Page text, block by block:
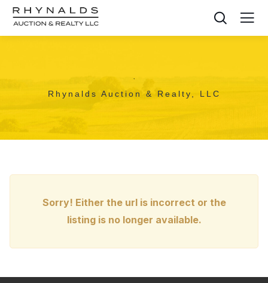
,
Rhynalds Auction & Realty, LLC
Sorry! Either the url is incorrect or the
listing is no longer available.
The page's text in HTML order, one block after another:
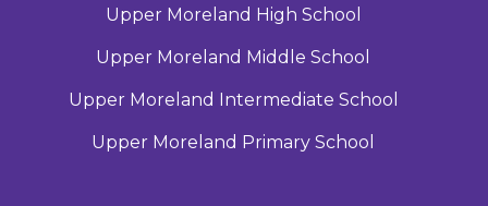
Upper Moreland High School
Upper Moreland Middle School
Upper Moreland Intermediate School
Upper Moreland Primary School
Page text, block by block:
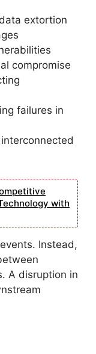
extortion
compromise
failures in
with
Instead,
A disruption in
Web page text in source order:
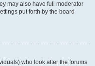
may also have full moderator
put forth by the board
who look after the forums
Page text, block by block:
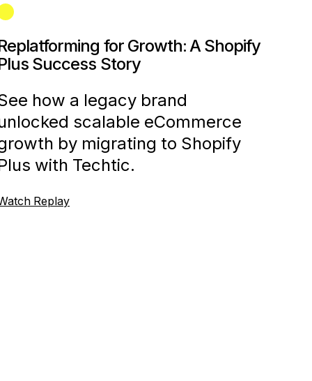
for Growth: A Shopify
Success Story
how a legacy brand
scalable eCommerce
by migrating to Shopify
with Techtic.
Replay
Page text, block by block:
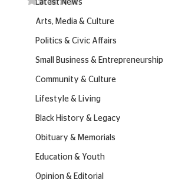
Latest News
Arts, Media & Culture
Politics & Civic Affairs
Small Business & Entrepreneurship
Community & Culture
Lifestyle & Living
Black History & Legacy
Obituary & Memorials
Education & Youth
Opinion & Editorial
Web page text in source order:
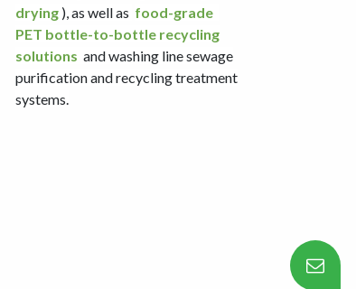
drying ), as well as food-grade
PET bottle-to-bottle recycling
solutions and washing line sewage
purification and recycling treatment
systems.
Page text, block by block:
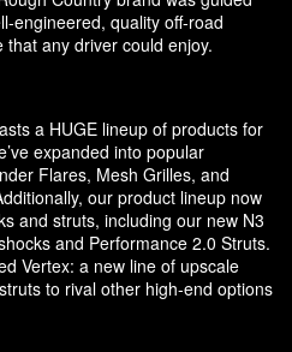
engineered, quality off-road
any driver could enjoy.
a HUGE lineup of products for
expanded into popular
Flares, Mesh Grilles, and
our product lineup now
and struts, including our new N3
and Performance 2.0 Struts.
Vertex: a new line of upscale
to rival other high-end options
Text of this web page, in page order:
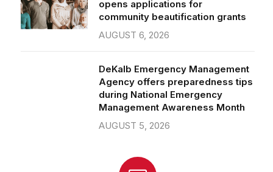
opens applications for
community beautification grants
AUGUST 6, 2026
DeKalb Emergency Management
Agency offers preparedness tips
during National Emergency
Management Awareness Month
AUGUST 5, 2026
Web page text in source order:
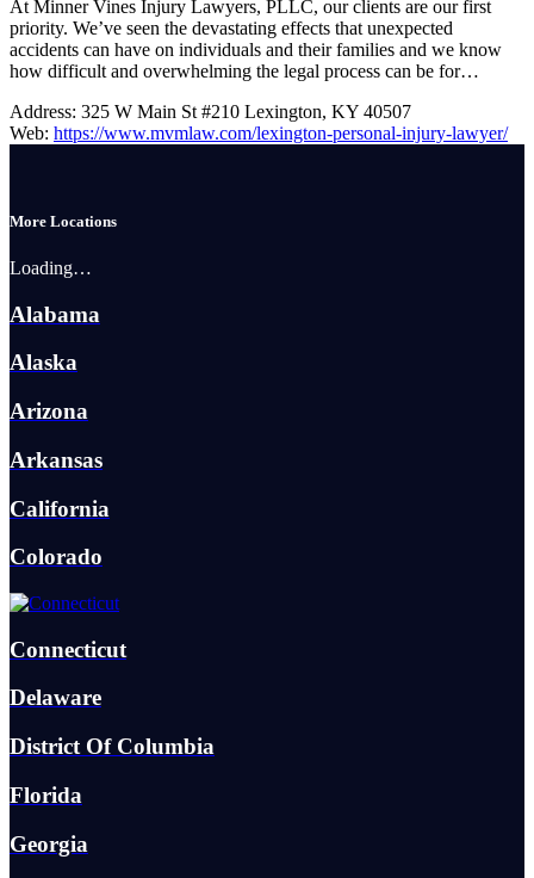
At Minner Vines Injury Lawyers, PLLC, our clients are our first
priority. We’ve seen the devastating effects that unexpected
accidents can have on individuals and their families and we know
how difficult and overwhelming the legal process can be for…
Address: 325 W Main St #210 Lexington, KY 40507
Web: https://www.mvmlaw.com/lexington-personal-injury-lawyer/
More Locations
Loading…
Alabama
Alaska
Arizona
Arkansas
California
Colorado
Connecticut
Delaware
District Of Columbia
Florida
Georgia
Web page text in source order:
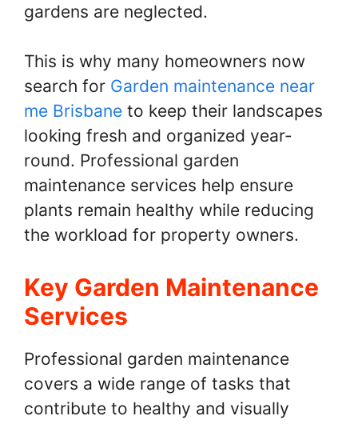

• • • • •

**ACTIVITY**
In the copy, omit the pictures and reproduce every entry exactly.

**ANSWER TO THIS TASK**
Page text, block by block:
,
Rhynalds Auction & Realty, LLC
Sorry! Either the url is incorrect or the
listing is no longer available.
The page's text in HTML order, one block after another:
Upper Moreland High School
Upper Moreland Middle School
Upper Moreland Intermediate School
Upper Moreland Primary School
Page text, block by block:
extortion
compromise
failures in
with
Instead,
A disruption in
Web page text in source order:
may also have full moderator
put forth by the board
who look after the forums
Page text, block by block:
for Growth: A Shopify
Success Story
how a legacy brand
scalable eCommerce
by migrating to Shopify
with Techtic.
Replay
Page text, block by block:
Latest News
Arts, Media & Culture
Politics & Civic Affairs
Small Business & Entrepreneurship
Community & Culture
Lifestyle & Living
Black History & Legacy
Obituary & Memorials
Education & Youth
Opinion & Editorial
Web page text in source order:
drying ), as well as food-grade
PET bottle-to-bottle recycling
solutions and washing line sewage
purification and recycling treatment
systems.
Page text, block by block:
engineered, quality off-road
any driver could enjoy.
a HUGE lineup of products for
expanded into popular
Flares, Mesh Grilles, and
our product lineup now
and struts, including our new N3
and Performance 2.0 Struts.
Vertex: a new line of upscale
to rival other high-end options
Text of this web page, in page order:
opens applications for
community beautification grants
AUGUST 6, 2026
DeKalb Emergency Management
Agency offers preparedness tips
during National Emergency
Management Awareness Month
AUGUST 5, 2026
Web page text in source order:
At Minner Vines Injury Lawyers, PLLC, our clients are our first
priority. We’ve seen the devastating effects that unexpected
accidents can have on individuals and their families and we know
how difficult and overwhelming the legal process can be for…
Address: 325 W Main St #210 Lexington, KY 40507
Web: https://www.mvmlaw.com/lexington-personal-injury-lawyer/
More Locations
Loading…
Alabama
Alaska
Arizona
Arkansas
California
Colorado
Connecticut
Delaware
District Of Columbia
Florida
Georgia
Web page text in source order:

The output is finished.